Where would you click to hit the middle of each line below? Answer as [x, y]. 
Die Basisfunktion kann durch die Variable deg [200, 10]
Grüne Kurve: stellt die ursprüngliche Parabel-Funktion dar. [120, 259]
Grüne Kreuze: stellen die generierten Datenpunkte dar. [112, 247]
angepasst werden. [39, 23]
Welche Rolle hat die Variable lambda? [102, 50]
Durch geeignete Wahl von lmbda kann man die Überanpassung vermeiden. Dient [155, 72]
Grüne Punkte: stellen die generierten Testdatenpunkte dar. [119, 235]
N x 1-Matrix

> [TASK TO COMPLETE]: Write the entries out again, exactly and completely.

> [YOUR RESPONSE]:
Where would you click to hit the middle of each line below? Answer as [x, y]. 
Die Basisfunktion kann durch die Variable deg [200, 10]
Grüne Kurve: stellt die ursprüngliche Parabel-Funktion dar. [120, 259]
Grüne Kreuze: stellen die generierten Datenpunkte dar. [112, 247]
angepasst werden. [39, 23]
Welche Rolle hat die Variable lambda? [102, 50]
Durch geeignete Wahl von lmbda kann man die Überanpassung vermeiden. Dient [155, 72]
Grüne Punkte: stellen die generierten Testdatenpunkte dar. [119, 235]
N x 1-Matrix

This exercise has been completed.